Since MergeAlign only considers columns present in constituent MSAs it is very efficient and scalable. Generating a consensus MSA for 834 unique benchmark MSAs (on average consisting of 37 sequences each 256 amino acids long) from 91 constituent MSAs took an average of 1.1 s per consensus MSA on one processor of a standard laptop. A graph built by MergeAlign has a maximum of kN vertices, where k is the number of constituent MSAs, and N is the maximum number of columns in any constituent MSA. The maximum number of edges is entering or leaving a vertex is k. The speed at which MergeAlign can build and traverse the graph is therefore given by O(Nk 2 ), thus linear with respect to MSA length and independent of the number of sequences in an MSA.
This method can be viewed as an extension of the classical dynamic programming approach used to construct pairwise sequence alignments [13, 14]. These algorithms represent all possible alignments of two sequences as a 2D array and use dynamic programming to find the optimum path through the matrix. These methods require scoring every possible column in an MSA and hence run in O(N k ) time, thus rendering them unusable for more than a few sequences . MergeAlign is able to extend this approach to MSA by limiting its search to only columns present in one or more constituent alignment.
Amino acid substitution matrix and benchmark MSAs
The source data used in this work comes from a number of publicly available databases. A set of 137 amino acid substitution matrices was downloaded from AAindex http://www.genome.jp/aaindex/. This set comprised amino acid substitution matrices and statistical protein contact potentials derived from different source datasets using a variety of different methods described in . The matrix VOGG950101 was removed from this set because it resulted in alignments which were identical to those generated when using matrix GONG920101. In addition to these matrices we also included commonly used matrices which were absent from this list including BLOSUM62 (as used by BLAST ), BLOSUM80, BLOSUM90, PAM30, PAM70 and VTML200. This resulted in a final set of 142 substitution matrices ( Additional file 3). Benchmark MSAs were obtained from http://www.drive5.com/bench. These comprised the complete set of benchmark MSAs from Balibase v3 , OXBENCH , PREFAB v4  and SABRE [20, 21]. In total this set contained 2724 benchmark MSAs.

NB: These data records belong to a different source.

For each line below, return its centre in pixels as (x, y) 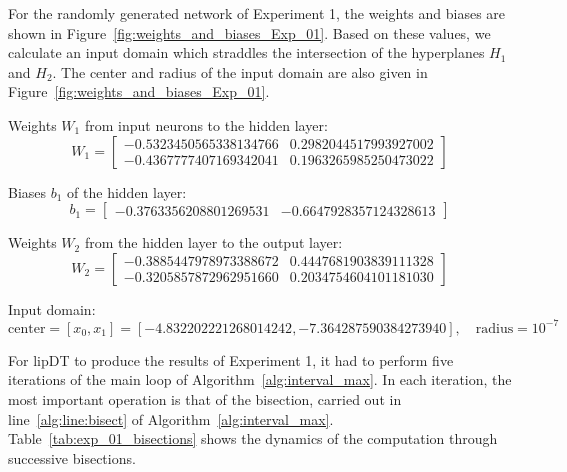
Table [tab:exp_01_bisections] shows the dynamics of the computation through (253, 438)
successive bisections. (72, 457)
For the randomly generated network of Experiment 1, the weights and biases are (257, 13)
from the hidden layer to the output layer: (213, 242)
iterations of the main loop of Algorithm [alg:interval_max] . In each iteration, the (260, 379)
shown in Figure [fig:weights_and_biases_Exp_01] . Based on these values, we (249, 32)
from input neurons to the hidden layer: (206, 124)
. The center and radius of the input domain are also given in (240, 71)

Substitution matrix selection and alignment inference
To select the optimal substitution matrices for use in MergeAlign a random subset of 1000 benchmark MSAs was sampled with replacement from the complete set of 2724. This set contained 804 different benchmark MSAs ( Additional file 2). This training set of sequences were un-aligned and MSAs were inferred for each member using each of the 142 amino acid substitution matrices above. MSAs were generated using MAFFT  with the FFT-NS-2 method, which has been shown to be as accurate as the clustalw method [2, 22]. Different matrices of amino acid substitution were utilised by MAFFT by using the “--aamatrix” option and specifying one of the matrices listed in Additional file 2 described above.

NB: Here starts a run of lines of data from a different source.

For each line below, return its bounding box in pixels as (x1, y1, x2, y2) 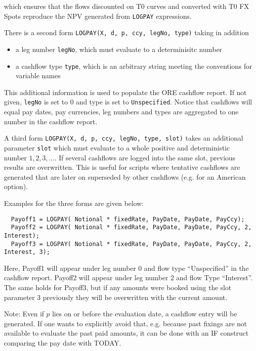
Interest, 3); (4, 249, 50, 256)
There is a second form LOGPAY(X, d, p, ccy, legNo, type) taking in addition (4, 27, 249, 38)
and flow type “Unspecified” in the (144, 262, 249, 273)
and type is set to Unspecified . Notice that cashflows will (76, 97, 252, 107)
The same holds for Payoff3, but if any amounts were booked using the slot (4, 282, 231, 292)
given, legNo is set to (4, 97, 68, 107)
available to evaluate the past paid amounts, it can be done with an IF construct (4, 328, 249, 338)
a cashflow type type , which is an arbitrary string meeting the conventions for (15, 60, 253, 71)
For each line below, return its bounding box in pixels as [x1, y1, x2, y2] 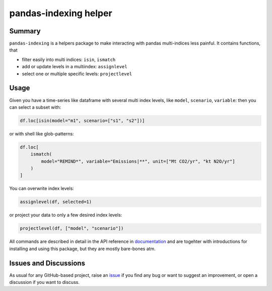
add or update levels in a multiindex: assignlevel [22, 64, 128, 70]
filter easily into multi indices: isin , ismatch [22, 56, 116, 63]
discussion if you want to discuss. [9, 279, 80, 285]
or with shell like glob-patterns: [9, 130, 74, 136]
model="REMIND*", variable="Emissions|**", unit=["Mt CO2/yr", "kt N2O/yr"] [41, 158, 235, 164]
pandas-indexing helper [9, 8, 113, 19]
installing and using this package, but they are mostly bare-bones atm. [9, 246, 156, 252]
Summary [9, 27, 41, 35]
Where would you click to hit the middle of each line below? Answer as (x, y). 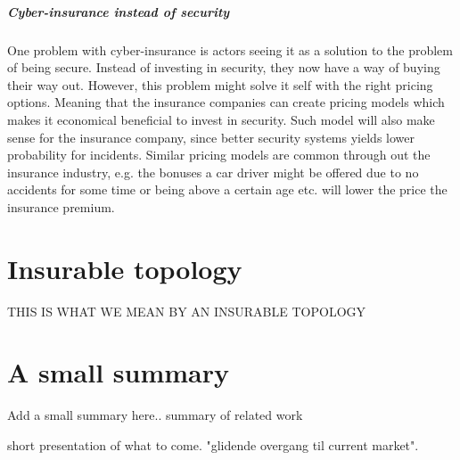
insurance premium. (61, 206)
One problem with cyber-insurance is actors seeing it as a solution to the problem (230, 49)
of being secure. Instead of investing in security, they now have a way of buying (224, 67)
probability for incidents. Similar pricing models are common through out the (219, 155)
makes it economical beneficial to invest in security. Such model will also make (221, 119)
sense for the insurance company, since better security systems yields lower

Assessment of MSA performance
The F-score was evaluated as the harmonic mean of the above precision and recall scores. The recall score presented here is mathematically equivalent to the alignment Q-score which has been previously described . Precision scores for each column in the inferred MSAs were also calculated. In this case each column is treated independently and only the aligned letter-pairs present in the inferred column were used to calculate the precision score as described above. The combination of precision and recall (Q-score) to generate the F-score hence represents an incremental improvement to existing scoring methods. A Perl algorithm which computes column-by-column precision scores as well as whole alignment precision, recall and F-scores is presented as Additional file 6. In all cases concerning MSA benchmarks the true alignment is not known and the benchmark alignments contain FP and FN errors. For the purposes of this test the benchmark alignment is assumed to be true. In support of these benchmark based scores an independent measure of accuracy derived from structural data is also provided using the iRMSD method . An additional and independent test that does not involve benchmark alignments is provided below.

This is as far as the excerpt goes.